EXERCISE DETAILS: Show every line of the material that follows in which the word "bias" occurs.

─── RECORDS FOR THIS EXERCISE ───

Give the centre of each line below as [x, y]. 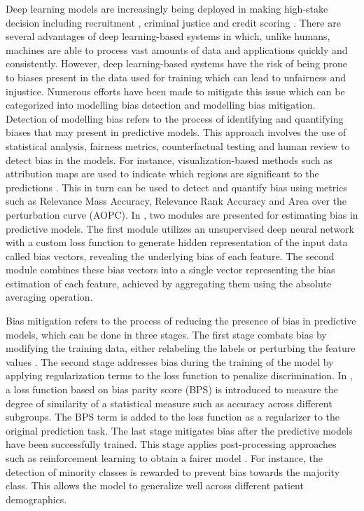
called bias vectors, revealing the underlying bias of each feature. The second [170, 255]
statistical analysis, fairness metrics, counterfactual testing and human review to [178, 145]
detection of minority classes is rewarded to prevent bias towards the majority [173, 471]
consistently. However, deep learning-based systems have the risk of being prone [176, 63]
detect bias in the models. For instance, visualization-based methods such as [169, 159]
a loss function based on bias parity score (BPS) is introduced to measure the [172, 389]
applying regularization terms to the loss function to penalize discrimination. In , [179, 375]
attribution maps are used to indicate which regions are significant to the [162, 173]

───
─── RECORDS FOR THIS EXERCISE ───

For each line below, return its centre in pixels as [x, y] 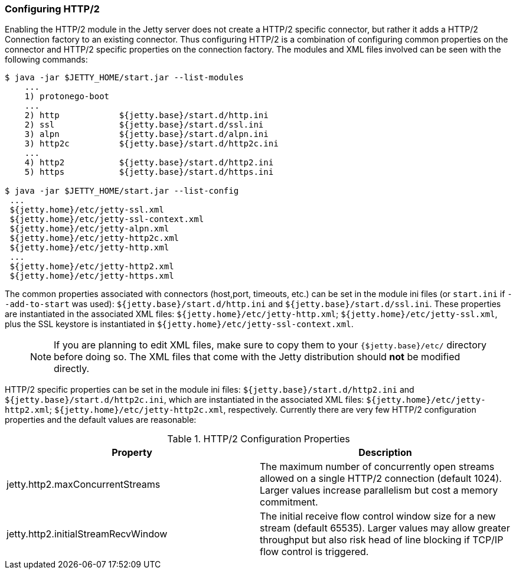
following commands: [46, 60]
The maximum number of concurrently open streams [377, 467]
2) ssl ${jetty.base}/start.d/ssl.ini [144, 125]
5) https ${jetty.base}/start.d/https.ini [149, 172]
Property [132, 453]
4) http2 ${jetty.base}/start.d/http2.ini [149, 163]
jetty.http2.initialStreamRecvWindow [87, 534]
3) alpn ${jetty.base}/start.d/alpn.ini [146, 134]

───

SOLUTION FOR THIS PROBLEM:
called bias vectors, revealing the underlying bias of each feature. The second [170, 255]
detection of minority classes is rewarded to prevent bias towards the majority [173, 471]
detect bias in the models. For instance, visualization-based methods such as [169, 159]
a loss function based on bias parity score (BPS) is introduced to measure the [172, 389]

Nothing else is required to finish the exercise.